### About this task
Copy every entry below exactly as it appears, leaving out the images.

(Stored items)
↓↓↓

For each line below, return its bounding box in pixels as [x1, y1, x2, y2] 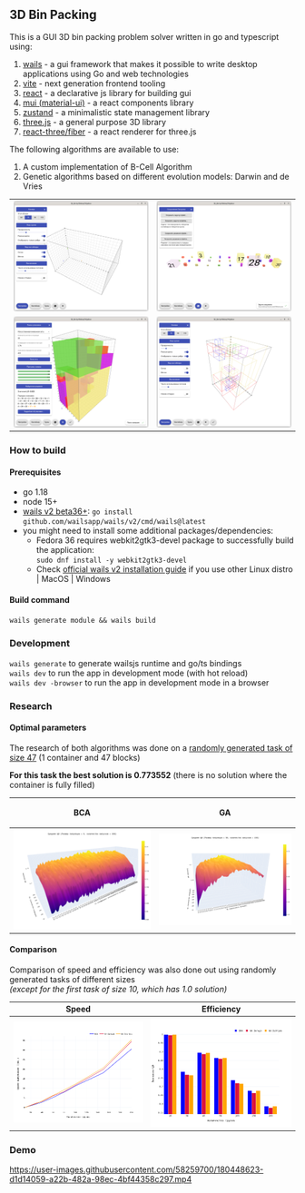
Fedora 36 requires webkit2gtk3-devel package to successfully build [35, 535, 294, 546]
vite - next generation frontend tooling [22, 77, 166, 89]
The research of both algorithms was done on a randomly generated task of [9, 742, 293, 753]
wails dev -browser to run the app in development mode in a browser [9, 676, 270, 688]
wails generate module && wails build [9, 616, 156, 626]
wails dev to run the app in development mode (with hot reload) [9, 667, 249, 678]
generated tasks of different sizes [9, 973, 136, 984]
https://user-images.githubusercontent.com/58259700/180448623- [9, 1164, 264, 1175]
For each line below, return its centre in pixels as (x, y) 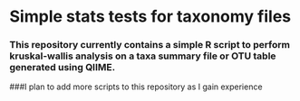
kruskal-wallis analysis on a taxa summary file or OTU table (143, 56)
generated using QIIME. (63, 68)
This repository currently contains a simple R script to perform (150, 45)
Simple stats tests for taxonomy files (150, 17)
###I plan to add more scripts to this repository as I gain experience (136, 87)
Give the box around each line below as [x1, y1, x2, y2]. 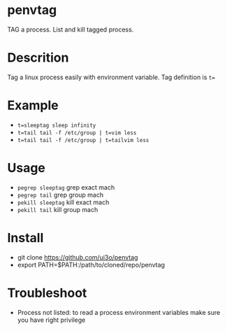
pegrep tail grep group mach [17, 190, 103, 199]
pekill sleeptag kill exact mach [17, 198, 110, 206]
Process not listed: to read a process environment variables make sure [17, 308, 221, 316]
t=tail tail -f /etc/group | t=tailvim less [17, 136, 149, 143]
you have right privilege [17, 316, 86, 324]
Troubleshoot [7, 285, 87, 301]
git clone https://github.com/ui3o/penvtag [17, 253, 138, 261]
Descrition [7, 50, 69, 66]
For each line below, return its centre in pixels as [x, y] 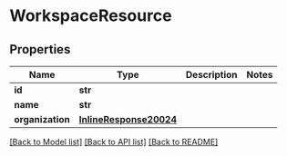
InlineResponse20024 [128, 119]
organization [42, 119]
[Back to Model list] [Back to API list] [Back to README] [114, 142]
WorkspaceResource [91, 16]
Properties [40, 49]
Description [211, 75]
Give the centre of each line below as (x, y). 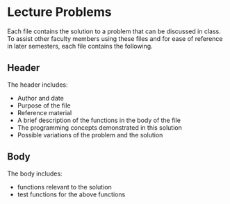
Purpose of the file (44, 105)
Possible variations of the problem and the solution (90, 135)
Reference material (44, 112)
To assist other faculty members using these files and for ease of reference (115, 38)
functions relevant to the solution (65, 187)
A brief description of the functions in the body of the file (99, 120)
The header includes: (38, 85)
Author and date (40, 98)
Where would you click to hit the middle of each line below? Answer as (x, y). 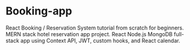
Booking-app (39, 11)
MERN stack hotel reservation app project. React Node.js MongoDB (89, 34)
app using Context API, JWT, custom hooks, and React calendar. (100, 40)
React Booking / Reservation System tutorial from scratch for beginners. (95, 28)
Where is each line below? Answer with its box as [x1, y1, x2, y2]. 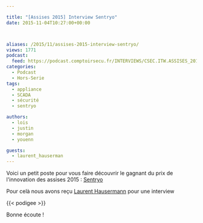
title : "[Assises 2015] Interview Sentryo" [6, 14, 118, 20]
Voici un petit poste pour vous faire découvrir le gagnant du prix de [6, 170, 173, 177]
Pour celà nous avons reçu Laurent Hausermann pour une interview [6, 188, 175, 195]
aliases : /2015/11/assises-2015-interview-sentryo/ [6, 41, 139, 47]
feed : [11, 58, 26, 64]
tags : [6, 80, 20, 86]
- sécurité [11, 97, 39, 103]
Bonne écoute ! [6, 211, 44, 218]
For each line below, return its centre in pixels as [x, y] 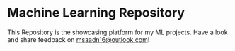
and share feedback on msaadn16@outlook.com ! [79, 39]
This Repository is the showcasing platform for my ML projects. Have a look [117, 32]
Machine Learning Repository [96, 13]
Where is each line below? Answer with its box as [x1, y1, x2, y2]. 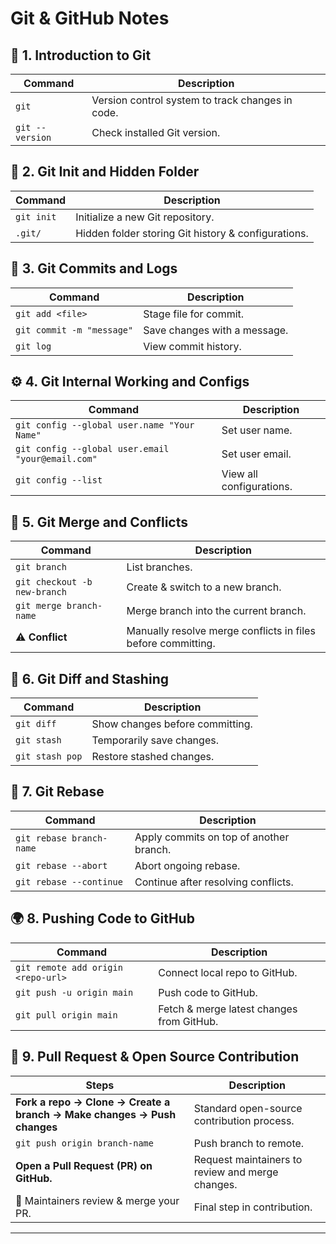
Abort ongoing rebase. [134, 858, 241, 872]
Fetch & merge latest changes [158, 1002, 298, 1016]
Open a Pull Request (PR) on [15, 1158, 153, 1172]
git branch [15, 562, 67, 573]
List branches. [126, 560, 193, 574]
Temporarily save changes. [91, 733, 219, 747]
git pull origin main [15, 1009, 118, 1021]
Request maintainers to [193, 1152, 303, 1166]
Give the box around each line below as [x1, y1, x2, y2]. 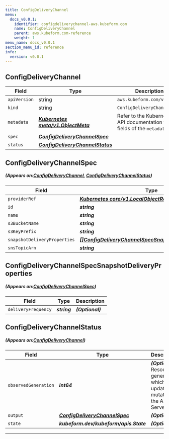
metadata [8, 119, 29, 125]
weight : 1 [14, 36, 35, 41]
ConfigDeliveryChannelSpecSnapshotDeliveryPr [5, 261, 162, 270]
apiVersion [8, 97, 34, 103]
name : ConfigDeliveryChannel [14, 26, 75, 31]
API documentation [117, 119, 162, 126]
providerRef [8, 196, 37, 202]
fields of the [117, 125, 146, 132]
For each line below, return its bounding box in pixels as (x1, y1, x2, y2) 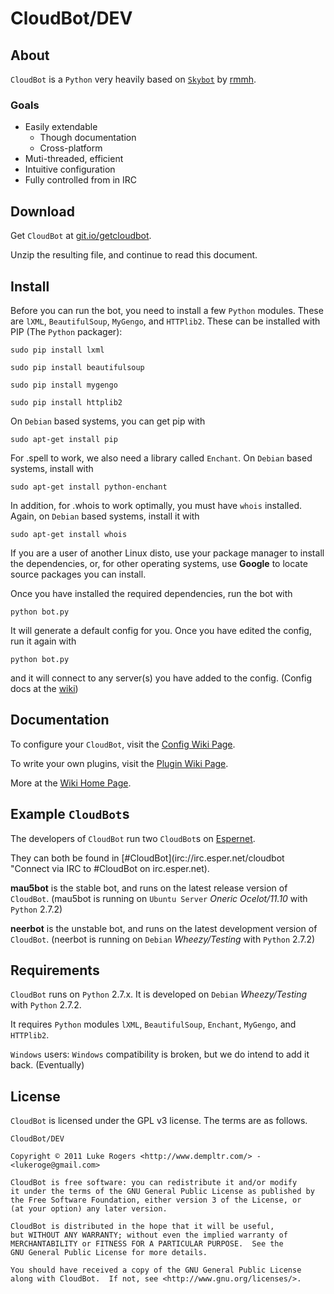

↑↑↑

### Your response
For each line below, return its bounding box in pixels as [x1, y1, x2, y2] 
Fedora 36 requires webkit2gtk3-devel package to successfully build [35, 535, 294, 546]
vite - next generation frontend tooling [22, 77, 166, 89]
The research of both algorithms was done on a randomly generated task of [9, 742, 293, 753]
wails dev -browser to run the app in development mode in a browser [9, 676, 270, 688]
wails generate module && wails build [9, 616, 156, 626]
wails dev to run the app in development mode (with hot reload) [9, 667, 249, 678]
generated tasks of different sizes [9, 973, 136, 984]
https://user-images.githubusercontent.com/58259700/180448623- [9, 1164, 264, 1175]
For each line below, return its centre in pixels as (x, y) 
kruskal-wallis analysis on a taxa summary file or OTU table (143, 56)
generated using QIIME. (63, 68)
This repository currently contains a simple R script to perform (150, 45)
Simple stats tests for taxonomy files (150, 17)
###I plan to add more scripts to this repository as I gain experience (136, 87)
Give the box around each line below as [x1, y1, x2, y2]. 
pegrep tail grep group mach [17, 190, 103, 199]
pekill sleeptag kill exact mach [17, 198, 110, 206]
Process not listed: to read a process environment variables make sure [17, 308, 221, 316]
t=tail tail -f /etc/group | t=tailvim less [17, 136, 149, 143]
you have right privilege [17, 316, 86, 324]
Troubleshoot [7, 285, 87, 301]
git clone https://github.com/ui3o/penvtag [17, 253, 138, 261]
Descrition [7, 50, 69, 66]
For each line below, return its centre in pixels as [x, y] 
InlineResponse20024 [128, 119]
organization [42, 119]
[Back to Model list] [Back to API list] [Back to README] [114, 142]
WorkspaceResource [91, 16]
Properties [40, 49]
Description [211, 75]
Give the centre of each line below as (x, y). 
Purpose of the file (44, 105)
Possible variations of the problem and the solution (90, 135)
Reference material (44, 112)
To assist other faculty members using these files and for ease of reference (115, 38)
functions relevant to the solution (65, 187)
A brief description of the functions in the body of the file (99, 120)
The header includes: (38, 85)
Author and date (40, 98)
Where would you click to hit the middle of each line below? Answer as (x, y). 
Booking-app (39, 11)
MERN stack hotel reservation app project. React Node.js MongoDB (89, 34)
app using Context API, JWT, custom hooks, and React calendar. (100, 40)
React Booking / Reservation System tutorial from scratch for beginners. (95, 28)
Where is each line below? Answer with its box as [x1, y1, x2, y2]. 
title : "[Assises 2015] Interview Sentryo" [6, 14, 118, 20]
Voici un petit poste pour vous faire découvrir le gagnant du prix de [6, 170, 173, 177]
Pour celà nous avons reçu Laurent Hausermann pour une interview [6, 188, 175, 195]
aliases : /2015/11/assises-2015-interview-sentryo/ [6, 41, 139, 47]
feed : [11, 58, 26, 64]
tags : [6, 80, 20, 86]
- sécurité [11, 97, 39, 103]
Bonne écoute ! [6, 211, 44, 218]
For each line below, return its centre in pixels as [x, y] 
and share feedback on msaadn16@outlook.com ! [79, 39]
This Repository is the showcasing platform for my ML projects. Have a look [117, 32]
Machine Learning Repository [96, 13]
Where is each line below? Answer with its box as [x1, y1, x2, y2]. 
Abort ongoing rebase. [134, 858, 241, 872]
Fetch & merge latest changes [158, 1002, 298, 1016]
Open a Pull Request (PR) on [15, 1158, 153, 1172]
git branch [15, 562, 67, 573]
List branches. [126, 560, 193, 574]
Temporarily save changes. [91, 733, 219, 747]
git pull origin main [15, 1009, 118, 1021]
Request maintainers to [193, 1152, 303, 1166]
Give the box around each line below as [x1, y1, x2, y2]. 
metadata [8, 119, 29, 125]
weight : 1 [14, 36, 35, 41]
ConfigDeliveryChannelSpecSnapshotDeliveryPr [5, 261, 162, 270]
apiVersion [8, 97, 34, 103]
name : ConfigDeliveryChannel [14, 26, 75, 31]
API documentation [117, 119, 162, 126]
providerRef [8, 196, 37, 202]
fields of the [117, 125, 146, 132]
For each line below, return its bounding box in pixels as (x1, y1, x2, y2) 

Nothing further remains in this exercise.